Onder het genot van een kop koffie werden ervaringen uitgewisseld, instructies voor de telling gegeven en de verschillende telploegen ingedeeld, waarna iedereen op pad ging. Dit jaar werd er vanuit huis of het werk naar de afgesproken telplekken in het Park gereden. Daar aangekomen ontmoetten telmaatjes elkaar en wandelden ze naar de hoogzitten, die door mijn collega jachtopzichters met de meetlat op veilige afstand van elkaar waren geplaatst, maar desondanks toch een fluisteroverleg mogelijk maakten.
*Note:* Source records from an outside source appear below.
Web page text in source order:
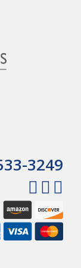
intercom
3249
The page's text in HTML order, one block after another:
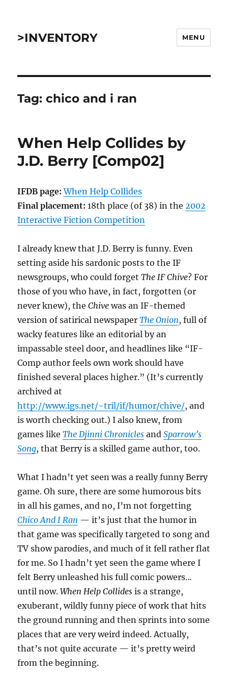
>INVENTORY MENU
Tag:chico and i ran
When Help Collides by
J.D. Berry [Comp02]
IFDB page: When Help Collides
Final placement: 18th place (of 38) in the2002
Interactive Fiction Competition
I already knew that J.D. Berry is funny. Even
setting aside his sardonic posts to the IF
newsgroups, who could forgetThe IF Chive? For
those of you who have, in fact, forgotten (or
never knew), theChive was an IF-themed
version of satirical newspaperThe Onion, full of
wacky features like an editorial by an
impassable steel door, and headlines like “IF-
Comp author feels own work should have
finished several places higher.” (It’s currently
archived at
http://www.igs.net/~tril/if/humor/chive/, and
is worth checking out.) I also knew, from
games likeThe Djinni Chronicles andSparrow’s
Song, that Berry is a skilled game author, too.
What I hadn’t yet seen was a really funny Berry
game. Oh sure, there are some humorous bits
in all his games, and no, I’m not forgetting
Chico And I Ran — it’s just that the humor in
that game was specifically targeted to song and
TV show parodies, and much of it fell rather flat
for me. So I hadn’t yet seen the game where I
felt Berry unleashed his full comic powers…
until now.When Help Collides is a strange,
exuberant, wildly funny piece of work that hits
the ground running and then sprints into some
places that are very weird indeed. Actually,
that’s not quite accurate — it’s pretty weird
from the beginning.
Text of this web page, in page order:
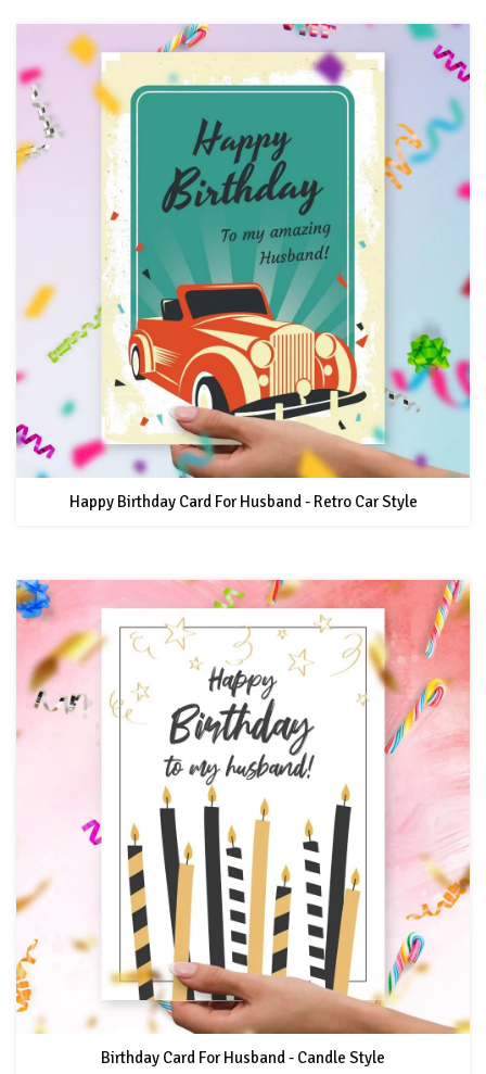
Happy Birthday Card For Husband - Retro Car Style
Birthday Card For Husband - Candle Style
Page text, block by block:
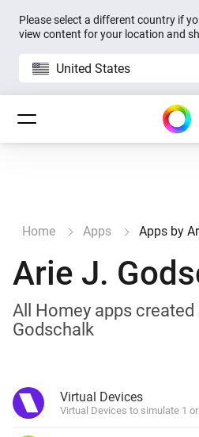
Please select a different country if
view content for your location and
United States
Home Apps Apps by
Arie J.
All Homey apps created
Godschalk
Virtual Devices
Virtual Devices to simulate 1
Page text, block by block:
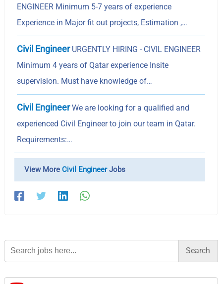
ENGINEER Minimum 5-7 years of experience
Experience in Major fit out projects, Estimation ,…
Civil EngineerURGENTLY HIRING - CIVIL ENGINEER
Minimum 4 years of Qatar experience Insite
supervision. Must have knowledge of…
Civil EngineerWe are looking for a qualified and
experienced Civil Engineer to join our team in Qatar.
Requirements:…
View MoreCivil EngineerJobs
Search
for:
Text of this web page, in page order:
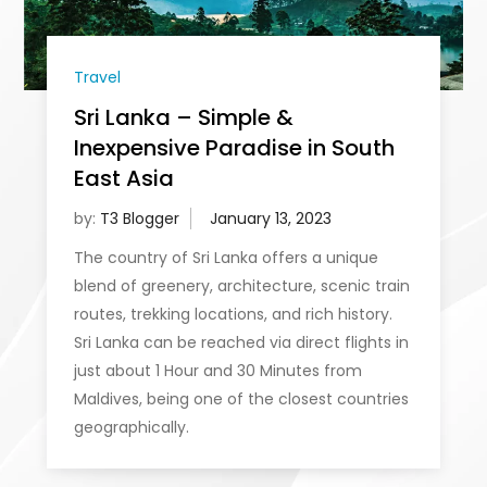
Travel
Sri Lanka – Simple &
Inexpensive Paradise in South
East Asia
by: T3 Blogger
The country of Sri Lanka offers a unique
blend of greenery, architecture, scenic train
routes, trekking locations, and rich history.
Sri Lanka can be reached via direct flights in
just about 1 Hour and 30 Minutes from
Maldives, being one of the closest countries
geographically.
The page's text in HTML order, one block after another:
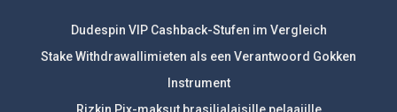
Dudespin VIP Cashback-Stufen im Vergleich
Stake Withdrawallimieten als een Verantwoord Gokken
Instrument
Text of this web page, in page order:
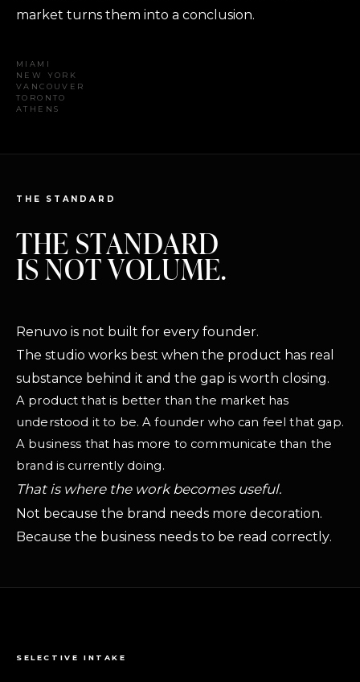
market turns them into a conclusion.
MIAMI
NEW YORK
VANCOUVER
TORONTO
ATHENS
THE STANDARD
THE STANDARD
IS NOT VOLUME.
Renuvo is not built for every founder.
The studio works best when the product has real
substance behind it and the gap is worth closing.
A product that is better than the market has
understood it to be. A founder who can feel that gap.
A business that has more to communicate than the
brand is currently doing.
That is where the work becomes useful.
Not because the brand needs more decoration.
Because the business needs to be read correctly.
SELECTIVE INTAKE
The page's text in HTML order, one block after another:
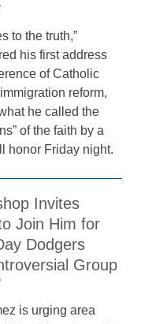
to the truth,”
his first address
of Catholic
reform,
he called the
of the faith by a
honor Friday night.
Invites
Join Him for
Dodgers
Group
is urging area
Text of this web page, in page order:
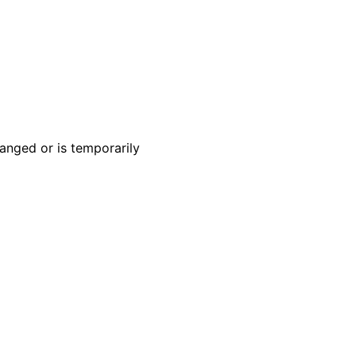
or is temporarily
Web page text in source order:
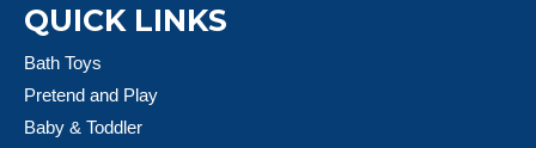
QUICK LINKS
Bath Toys
Pretend and Play
Baby & Toddler

Met de zon nog hoog aan de hemel bereikten één van onze faunabeheerders en ik onze telplek op het Middenzand. De temperatuur was aangenaam, de wind zwak en uit een voor ons gunstige richting en het uitzicht fraai. Ook al zouden we geen wild zien, het beloofde een mooie avond te worden. Vroeger nam ik bij het bepalen van een locatie voor een hoogzit die ik voor de jacht wilde gebruiken, naast een veilig schootsveld en efficiëntie, altijd de bevalligheid van het landschap in mijn overweging mee. Je moet er immers uren stil kunnen zitten en dan helpt het wanneer je een fraai uitzicht hebt. Een karakteristiek gevormde dode boom waarop mogelijk een specht komt foerageren, reliëf in het landschap dat het spannend maakt of juist een weids uitzicht zodat je er -ook al trekt het wild ver buiten schootsafstand aan je voorbij- met veel plezier een poos kunt doorbrengen. Onze plek op het Middenzand had alles uit dit rijtje.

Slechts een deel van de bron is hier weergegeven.